At this point, two modifications are necessary to the function in order to use it properly. What is important is the average inconsistency of all the pairs, not one single pair. Therefore it is possible to sum max( ρA- ρB, 0) for all points and divide by the number of points. Also, it is critical to control the relative importance of minimizing physical inconsistency. This can be done by multiplying the average physical inconsistency with a hyperparameter (works like the regularization parameter).
Physical inconsistency term of the loss function
Results
Here are the results of 4 models. They are:
- PHY: General lake model (GLM).
- NN: A neural network.
- PGNN0: A neural network with feature engineering. Results of the GLM are fed into the NN as additional features.
- PGNN: NN with feature engineering and with the modified loss function.
And two metrics for evaluation:
- RMSE: Root mean square error.
- Physical Inconsistency: Fraction of time-steps where the model makes physically inconsistent predictions.

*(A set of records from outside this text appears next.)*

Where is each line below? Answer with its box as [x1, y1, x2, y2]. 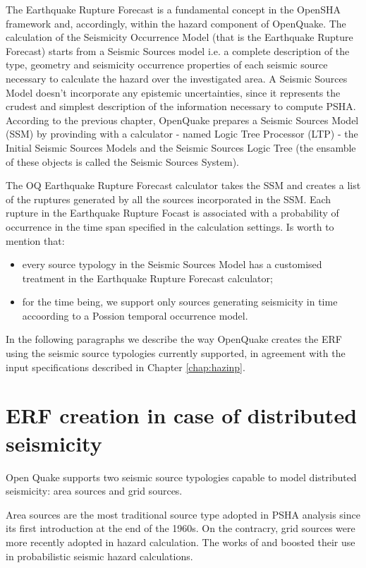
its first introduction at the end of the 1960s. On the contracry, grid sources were [6, 521, 355, 536]
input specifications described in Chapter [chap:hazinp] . [6, 359, 245, 374]
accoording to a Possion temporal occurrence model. [22, 308, 248, 322]
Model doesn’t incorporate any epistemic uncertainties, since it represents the [6, 85, 341, 99]
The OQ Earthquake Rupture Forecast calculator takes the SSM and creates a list [6, 178, 361, 193]
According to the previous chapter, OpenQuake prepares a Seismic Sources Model [6, 112, 359, 127]
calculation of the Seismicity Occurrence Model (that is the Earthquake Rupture [6, 30, 353, 44]
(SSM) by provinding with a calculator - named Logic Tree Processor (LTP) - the [6, 126, 358, 141]

Results on Lake Mille Lacs
Results on Lake Mendota
Comparing NN with the PHY we can conclude that NN gives more accurate predictions at the expense of physically inconsistent results. Comparing PGNN0 and PGNN we can see that physical inconsistency is eliminated mostly thanks to the modified loss function. Improved accuracy is mostly due to feature engineering with some contribution from the loss function.
To sum things up, these first results show us that this new type of algorithm, PGNN, is very promising for providing accurate and physically consistent results. Moreover, incorporating our knowledge of the world into the loss function provides an elegant way to improve the generalization performance of machine learning models. This seemingly simple idea has the potential to fundamentally improve the way we conduct machine learning and scientific research.